Supplied entries:

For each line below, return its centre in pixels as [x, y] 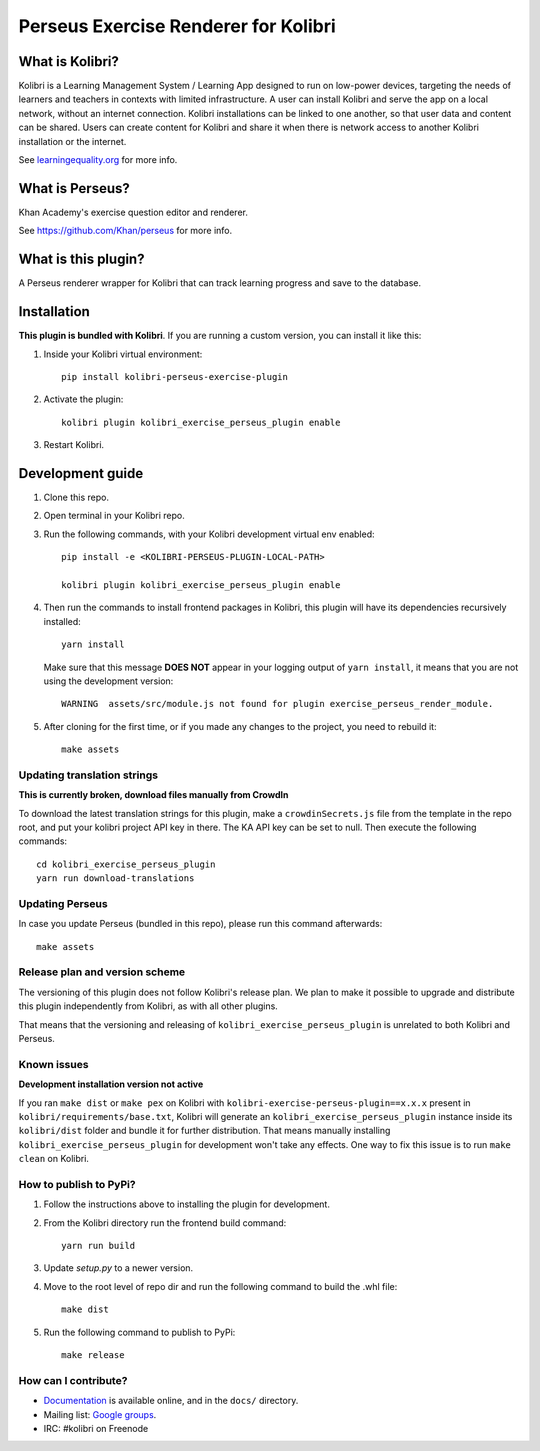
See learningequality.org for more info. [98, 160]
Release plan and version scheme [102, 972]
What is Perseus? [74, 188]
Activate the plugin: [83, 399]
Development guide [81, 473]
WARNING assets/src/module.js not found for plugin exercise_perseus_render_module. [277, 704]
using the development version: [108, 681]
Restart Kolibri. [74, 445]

--

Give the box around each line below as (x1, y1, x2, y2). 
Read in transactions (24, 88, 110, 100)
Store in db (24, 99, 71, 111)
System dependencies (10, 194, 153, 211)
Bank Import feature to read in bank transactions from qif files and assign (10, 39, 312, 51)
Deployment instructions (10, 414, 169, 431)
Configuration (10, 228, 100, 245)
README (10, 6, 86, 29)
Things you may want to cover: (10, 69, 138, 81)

---

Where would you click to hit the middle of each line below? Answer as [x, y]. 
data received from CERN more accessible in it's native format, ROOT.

Task requirements:
Output exactly the lines above, from the line with "For each line" to the line with "Restart Kolibri. [74, 445]", both included; skip the pictures.

Result below:
For each line below, return its centre in pixels as [x, y] 
See learningequality.org for more info. [98, 160]
Release plan and version scheme [102, 972]
What is Perseus? [74, 188]
Activate the plugin: [83, 399]
Development guide [81, 473]
WARNING assets/src/module.js not found for plugin exercise_perseus_render_module. [277, 704]
using the development version: [108, 681]
Restart Kolibri. [74, 445]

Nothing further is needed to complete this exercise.